Content starts
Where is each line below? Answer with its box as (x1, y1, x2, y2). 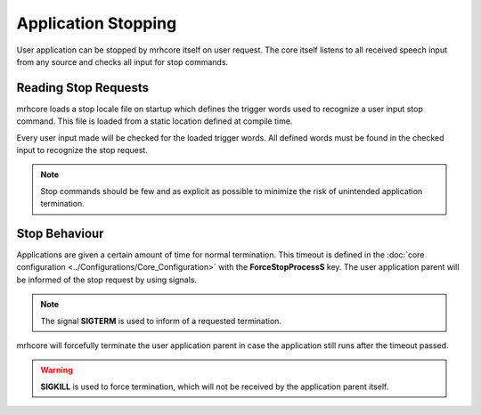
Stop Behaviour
Content ends
Content starts
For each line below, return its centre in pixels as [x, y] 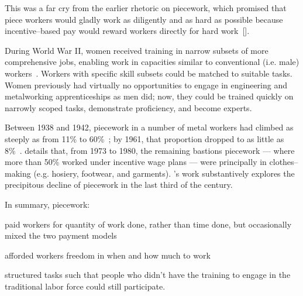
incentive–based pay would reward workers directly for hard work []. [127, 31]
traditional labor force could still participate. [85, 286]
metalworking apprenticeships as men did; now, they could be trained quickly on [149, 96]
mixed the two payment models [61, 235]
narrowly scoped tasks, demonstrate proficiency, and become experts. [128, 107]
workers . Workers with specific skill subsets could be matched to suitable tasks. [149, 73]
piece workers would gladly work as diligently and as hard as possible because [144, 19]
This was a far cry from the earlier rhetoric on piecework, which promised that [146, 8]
Content ends
Content starts
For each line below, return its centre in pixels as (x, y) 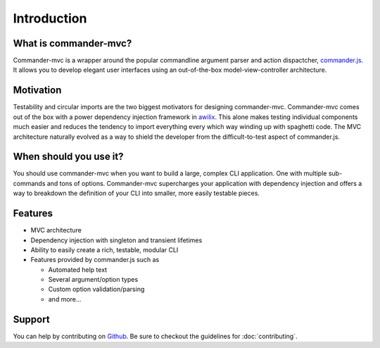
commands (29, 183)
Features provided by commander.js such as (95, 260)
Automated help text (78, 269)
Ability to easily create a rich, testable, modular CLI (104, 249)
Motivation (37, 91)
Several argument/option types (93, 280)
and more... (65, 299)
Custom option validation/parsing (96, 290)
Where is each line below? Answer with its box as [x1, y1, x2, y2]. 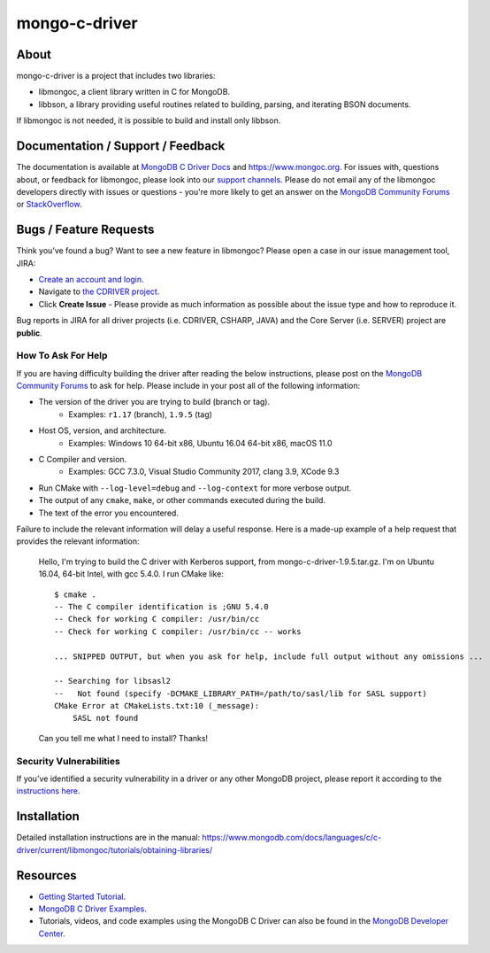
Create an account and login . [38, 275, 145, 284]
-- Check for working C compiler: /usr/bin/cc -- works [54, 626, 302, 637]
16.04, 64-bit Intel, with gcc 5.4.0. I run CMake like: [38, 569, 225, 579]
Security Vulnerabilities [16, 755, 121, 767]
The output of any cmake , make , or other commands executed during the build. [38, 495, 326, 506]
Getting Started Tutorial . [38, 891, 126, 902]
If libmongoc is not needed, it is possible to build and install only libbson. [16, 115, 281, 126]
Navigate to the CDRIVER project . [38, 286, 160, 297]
Content ends
## Directions
Pull out the lines above in which the word "build" appears.

## Answer to this problem
The output of any cmake , make , or other commands executed during the build. [38, 495, 326, 506]
If libmongoc is not needed, it is possible to build and install only libbson. [16, 115, 281, 126]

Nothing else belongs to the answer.